*** Opening DATA FOR REVIEW ***

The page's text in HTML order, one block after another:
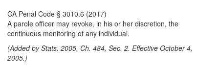
CA Penal Code § 3010.6 (2017)
A parole officer may revoke, in his or her discretion, the
continuous monitoring of any individual.
(Added by Stats. 2005, Ch. 484, Sec. 2. Effective October 4,
2005.)
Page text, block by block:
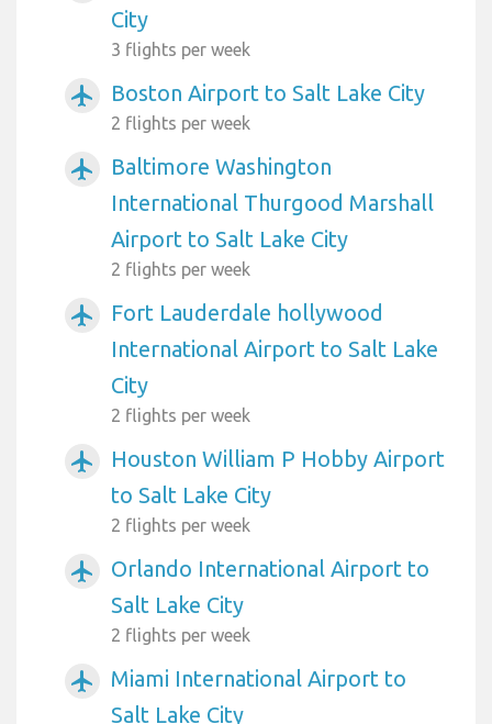
City
3 flights per week
airplanemode_active Boston Airport to Salt Lake City
2 flights per week
airplanemode_active
Baltimore Washington
International Thurgood Marshall
Airport to Salt Lake City
2 flights per week
airplanemode_active
Fort Lauderdale hollywood
International Airport to Salt Lake
City
2 flights per week
airplanemode_active
Houston William P Hobby Airport
to Salt Lake City
2 flights per week
airplanemode_active
Orlando International Airport to
Salt Lake City
2 flights per week
airplanemode_active
Miami International Airport to
Salt Lake City
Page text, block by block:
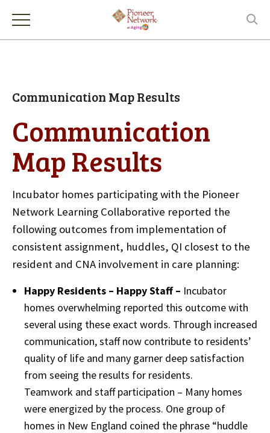
Communication Map Results
Communication
Map Results
Incubator homes participating with the Pioneer
Network Learning Collaborative reported the
following outcomes from implementation of
consistent assignment, huddles, QI closest to the
resident and CNA involvement in care planning:
Happy Residents – Happy Staff – Incubator
homes overwhelming reported this outcome with
several using these exact words. Through increased
communication, staff now contribute to residents’
quality of life and many garner deep satisfaction
from seeing the results for residents.
Teamwork and staff participation – Many homes
were energized by the process. One group of
homes in New England coined the phrase “huddle
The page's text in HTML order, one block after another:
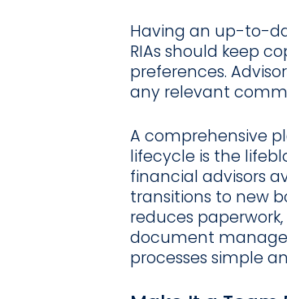
Having an up-to-
RIAs should keep
preferences.
any relevant
A comprehensive
lifecycle is the
financial advisors
transitions to new
reduces
document
processes simple

*** Closing DATA FOR REVIEW ***

TASK DESCRIPTION >> Above are the records. How many of their lines hold "Airport"? Answer with the number alone.

RESPONSE TO THE EXERCISE >> 6